[Stored entries]
---+---

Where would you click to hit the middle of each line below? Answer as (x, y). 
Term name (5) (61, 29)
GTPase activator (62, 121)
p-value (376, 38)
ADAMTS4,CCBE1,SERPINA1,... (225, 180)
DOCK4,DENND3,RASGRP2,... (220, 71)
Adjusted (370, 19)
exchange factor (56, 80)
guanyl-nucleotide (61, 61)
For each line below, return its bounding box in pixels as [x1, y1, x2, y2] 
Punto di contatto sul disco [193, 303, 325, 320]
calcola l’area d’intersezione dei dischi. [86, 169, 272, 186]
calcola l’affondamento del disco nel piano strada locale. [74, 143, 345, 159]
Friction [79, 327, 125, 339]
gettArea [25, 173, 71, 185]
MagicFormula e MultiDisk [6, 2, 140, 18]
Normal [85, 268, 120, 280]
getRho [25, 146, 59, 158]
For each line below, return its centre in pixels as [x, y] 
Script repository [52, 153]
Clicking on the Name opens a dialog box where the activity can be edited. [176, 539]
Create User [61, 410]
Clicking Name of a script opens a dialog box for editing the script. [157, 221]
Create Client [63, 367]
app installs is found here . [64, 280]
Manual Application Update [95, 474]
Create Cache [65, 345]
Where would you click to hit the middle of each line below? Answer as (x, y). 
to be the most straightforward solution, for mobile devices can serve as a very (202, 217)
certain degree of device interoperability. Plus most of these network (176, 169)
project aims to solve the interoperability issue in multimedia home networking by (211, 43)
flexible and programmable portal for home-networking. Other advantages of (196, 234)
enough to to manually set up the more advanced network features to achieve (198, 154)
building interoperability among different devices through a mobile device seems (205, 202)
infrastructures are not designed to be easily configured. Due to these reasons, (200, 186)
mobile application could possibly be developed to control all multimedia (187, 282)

---+---

Problem description – For each record above, give it again without a single change.

Response to this exercise –
Where would you click to hit the middle of each line below? Answer as (x, y). 
Term name (5) (61, 29)
GTPase activator (62, 121)
p-value (376, 38)
ADAMTS4,CCBE1,SERPINA1,... (225, 180)
DOCK4,DENND3,RASGRP2,... (220, 71)
Adjusted (370, 19)
exchange factor (56, 80)
guanyl-nucleotide (61, 61)
For each line below, return its bounding box in pixels as [x1, y1, x2, y2] 
Punto di contatto sul disco [193, 303, 325, 320]
calcola l’area d’intersezione dei dischi. [86, 169, 272, 186]
calcola l’affondamento del disco nel piano strada locale. [74, 143, 345, 159]
Friction [79, 327, 125, 339]
gettArea [25, 173, 71, 185]
MagicFormula e MultiDisk [6, 2, 140, 18]
Normal [85, 268, 120, 280]
getRho [25, 146, 59, 158]
For each line below, return its centre in pixels as [x, y] 
Script repository [52, 153]
Clicking on the Name opens a dialog box where the activity can be edited. [176, 539]
Create User [61, 410]
Clicking Name of a script opens a dialog box for editing the script. [157, 221]
Create Client [63, 367]
app installs is found here . [64, 280]
Manual Application Update [95, 474]
Create Cache [65, 345]
Where would you click to hit the middle of each line below? Answer as (x, y). 
to be the most straightforward solution, for mobile devices can serve as a very (202, 217)
certain degree of device interoperability. Plus most of these network (176, 169)
project aims to solve the interoperability issue in multimedia home networking by (211, 43)
flexible and programmable portal for home-networking. Other advantages of (196, 234)
enough to to manually set up the more advanced network features to achieve (198, 154)
building interoperability among different devices through a mobile device seems (205, 202)
infrastructures are not designed to be easily configured. Due to these reasons, (200, 186)
mobile application could possibly be developed to control all multimedia (187, 282)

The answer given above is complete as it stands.